Holiday home and Second-home owners in France, including many British expats, can expect to have to pay around double the amount in tax every year under new rules laid out by President Macron.
A precedent has been set for city councils across to increase their tax on second homes, with the aim of discouraging short-term holiday rentals that are seen to be disrupting the housing market and increasing costs for full-time residents. Macron authorized the move in the national budget.
It took immediate effect in Paris and ever since then city councils across France have been following and tightening their rules on second home ownership. A total of 1,151 French councils, towns and cities with a population of more than 50,000 are now eligible to impose the tax increase, and more could follow.
The increase can legally be of up to 60 percent on the basic council tax rate.
Macron’s move will no doubt appease local officials who were incensed last year after he announced his plans to scrap council tax for home owner-occupiers.
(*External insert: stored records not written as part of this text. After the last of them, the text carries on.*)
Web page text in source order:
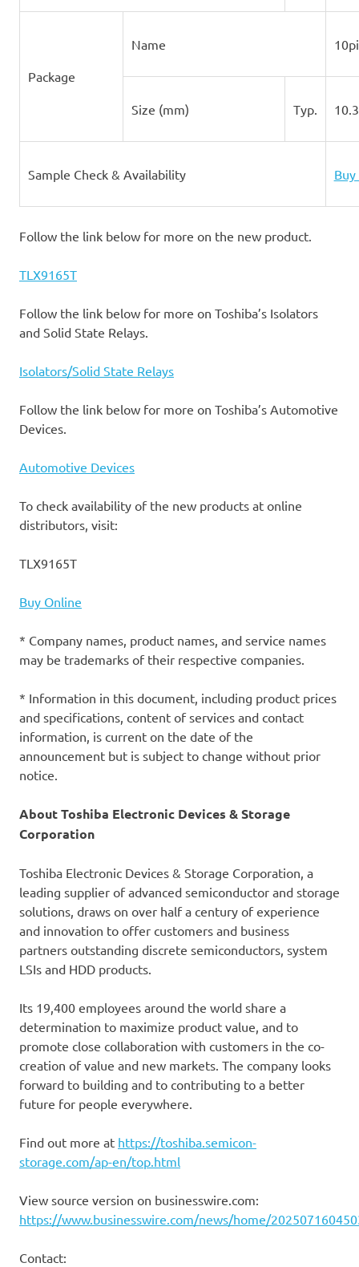
Package
Name
Size (mm) Typ.
Sample Check & Availability
Follow the link below for more on the new product.
TLX9165T
Follow the link below for more on Toshiba’s Isolators
and Solid State Relays.
Isolators/Solid State Relays
Follow the link below for more on Toshiba’s Automotive
Devices.
Automotive Devices
To check availability of the new products at online
distributors, visit:
TLX9165T
Buy Online
* Company names, product names, and service names
may be trademarks of their respective companies.
* Information in this document, including product prices
and specifications, content of services and contact
information, is current on the date of the
announcement but is subject to change without prior
notice.
About Toshiba Electronic Devices & Storage
Corporation
Toshiba Electronic Devices & Storage Corporation, a
leading supplier of advanced semiconductor and storage
solutions, draws on over half a century of experience
and innovation to offer customers and business
partners outstanding discrete semiconductors, system
LSIs and HDD products.
Its 19,400 employees around the world share a
determination to maximize product value, and to
promote close collaboration with customers in the co-
creation of value and new markets. The company looks
forward to building and to contributing to a better
future for people everywhere.
Find out more at https://toshiba.semicon-
storage.com/ap-en/top.html
View source version on businesswire.com:
https://www.businesswire.com/news/home/
Contact:
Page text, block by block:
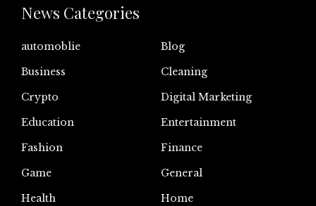
News Categories
automoblie
Blog
Business
Cleaning
Crypto
Digital Marketing
Education
Entertainment
Fashion
Finance
Game
General
Health
Home
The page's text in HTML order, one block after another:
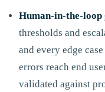
Human-in-the-
thresholds and
and every edge
errors reach end
validated against
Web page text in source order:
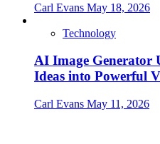
Carl Evans May 18, 2026
Technology
AI Image Generator
Ideas into Powerful
Carl Evans May 11, 2026
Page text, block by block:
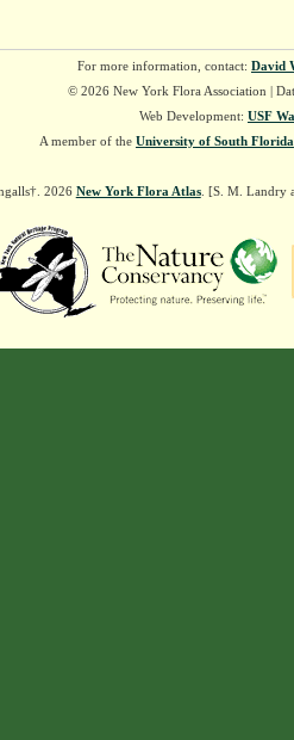
For more information, contact: David
© 2026 New York Flora Association |
Web Development: USF
A member of the University of South Florida
2026 New York Flora Atlas. [S. M. Landry
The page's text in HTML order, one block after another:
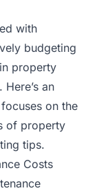
with
budgeting
property
an
on the
of property
tips.
Costs
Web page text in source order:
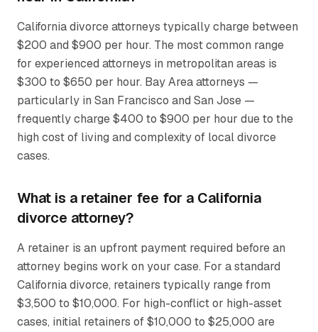
California divorce attorneys typically charge between
$200 and $900 per hour. The most common range
for experienced attorneys in metropolitan areas is
$300 to $650 per hour. Bay Area attorneys —
particularly in San Francisco and San Jose —
frequently charge $400 to $900 per hour due to the
high cost of living and complexity of local divorce
cases.
What is a retainer fee for a California
divorce attorney?
A retainer is an upfront payment required before an
attorney begins work on your case. For a standard
California divorce, retainers typically range from
$3,500 to $10,000. For high-conflict or high-asset
cases, initial retainers of $10,000 to $25,000 are
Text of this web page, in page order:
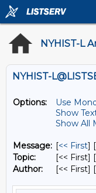
NYHIST-L
Options:
Use
Show
Show All
Message: [<< First] [
Topic:
[<< First]
Author:
[<< First]
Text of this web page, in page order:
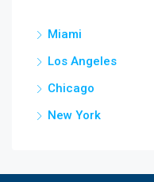
Miami
Los Angeles
Chicago
New York
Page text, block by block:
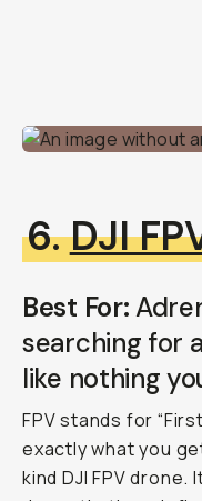
6.DJI
Best For:
searching for
like nothing
FPV stands for
exactly what you
kind DJI FPV drone.
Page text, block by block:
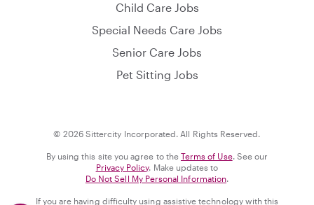
Child Care Jobs
Special Needs Care Jobs
Senior Care Jobs
Pet Sitting Jobs
© 2026 Sittercity Incorporated. All Rights Reserved.
By using this site you agree to the Terms of Use. See our
Privacy Policy. Make updates to
Do Not Sell My Personal Information.
If you are having difficulty using assistive technology with this
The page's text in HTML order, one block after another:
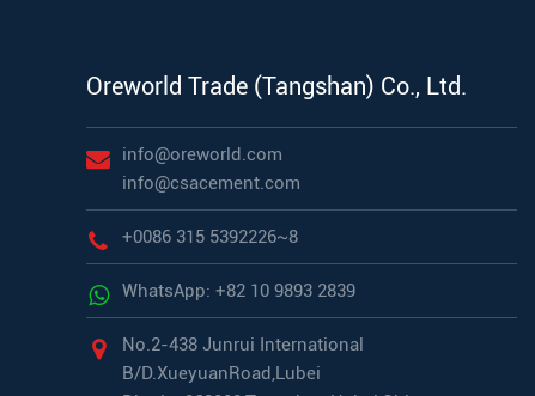
Oreworld Trade (Tangshan) Co., Ltd.
info@oreworld.com
info@csacement.com
+0086 315 5392226~8
WhatsApp: +82 10 9893 2839
No.2-438 Junrui International
B/D.XueyuanRoad,Lubei

The tax raise on second homes is also widely popular among French voters, especially for long-term residents of France’s main tourism spots, where finding a well-priced home or finding one at all, is becoming increasingly challenging, largely due to the monopoly imposed by the short-term rental market.
France’s national stats body INSEE reported that there are 3.4 million second homes in France, one in ten of all housing units. Paris has approximately 110,000 second homes.
According to The Times in the UK, there are 200,000 Britons whose main homes are in France and that will not be negatively affected by this legislation.